(Beginning of Record extracts)

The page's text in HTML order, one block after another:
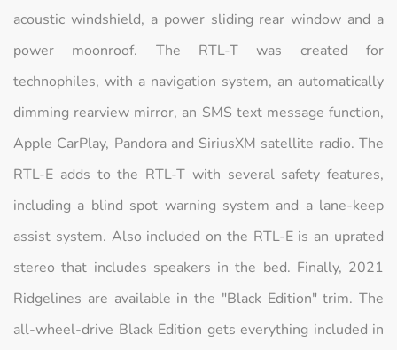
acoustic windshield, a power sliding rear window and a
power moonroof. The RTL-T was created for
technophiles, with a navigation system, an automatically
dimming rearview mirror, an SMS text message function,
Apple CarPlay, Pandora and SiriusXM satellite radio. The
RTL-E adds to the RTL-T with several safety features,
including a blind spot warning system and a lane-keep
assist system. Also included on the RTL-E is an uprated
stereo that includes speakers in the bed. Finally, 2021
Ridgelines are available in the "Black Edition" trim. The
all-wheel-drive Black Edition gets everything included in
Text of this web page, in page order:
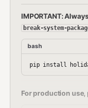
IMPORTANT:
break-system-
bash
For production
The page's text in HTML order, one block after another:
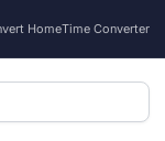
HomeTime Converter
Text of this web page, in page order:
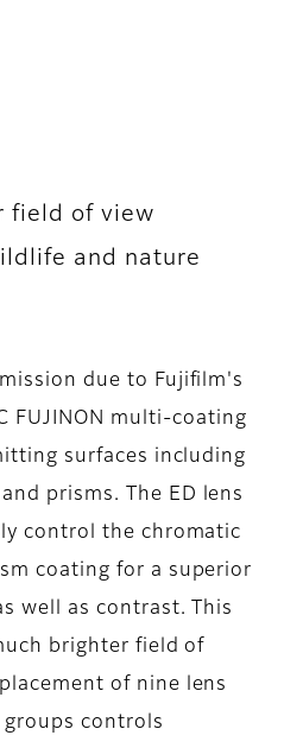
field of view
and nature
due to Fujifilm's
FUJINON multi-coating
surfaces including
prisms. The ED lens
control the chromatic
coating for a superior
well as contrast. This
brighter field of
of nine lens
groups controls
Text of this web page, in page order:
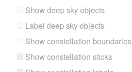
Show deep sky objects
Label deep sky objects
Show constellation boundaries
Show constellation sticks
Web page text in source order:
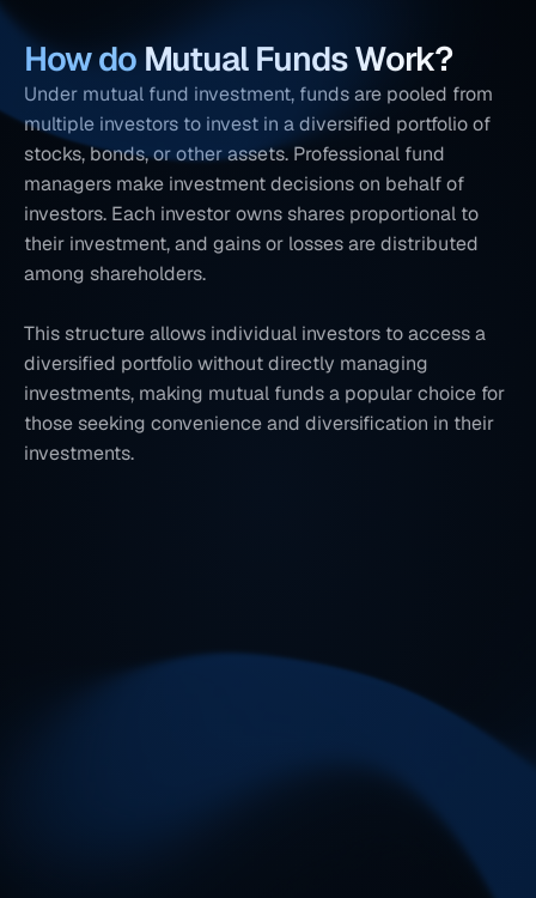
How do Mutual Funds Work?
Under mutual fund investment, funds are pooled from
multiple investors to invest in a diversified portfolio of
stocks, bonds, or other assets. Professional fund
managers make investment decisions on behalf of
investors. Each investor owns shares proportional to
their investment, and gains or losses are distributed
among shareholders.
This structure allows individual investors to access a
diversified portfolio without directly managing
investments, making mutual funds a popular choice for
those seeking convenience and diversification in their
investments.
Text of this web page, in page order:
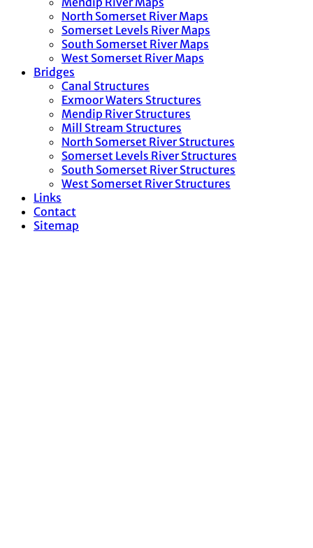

(End of Record extracts)

Task brief |
Without the pictures, return all the records precisely as they stand.

Task answer |
The page's text in HTML order, one block after another:
acoustic windshield, a power sliding rear window and a
power moonroof. The RTL-T was created for
technophiles, with a navigation system, an automatically
dimming rearview mirror, an SMS text message function,
Apple CarPlay, Pandora and SiriusXM satellite radio. The
RTL-E adds to the RTL-T with several safety features,
including a blind spot warning system and a lane-keep
assist system. Also included on the RTL-E is an uprated
stereo that includes speakers in the bed. Finally, 2021
Ridgelines are available in the "Black Edition" trim. The
all-wheel-drive Black Edition gets everything included in
Text of this web page, in page order:
IMPORTANT:
break-system-
bash
For production
The page's text in HTML order, one block after another:
HomeTime Converter
Text of this web page, in page order:
field of view
and nature
due to Fujifilm's
FUJINON multi-coating
surfaces including
prisms. The ED lens
control the chromatic
coating for a superior
well as contrast. This
brighter field of
of nine lens
groups controls
Text of this web page, in page order:
Show deep sky objects
Label deep sky objects
Show constellation boundaries
Show constellation sticks
Web page text in source order:
How do Mutual Funds Work?
Under mutual fund investment, funds are pooled from
multiple investors to invest in a diversified portfolio of
stocks, bonds, or other assets. Professional fund
managers make investment decisions on behalf of
investors. Each investor owns shares proportional to
their investment, and gains or losses are distributed
among shareholders.
This structure allows individual investors to access a
diversified portfolio without directly managing
investments, making mutual funds a popular choice for
those seeking convenience and diversification in their
investments.
Text of this web page, in page order:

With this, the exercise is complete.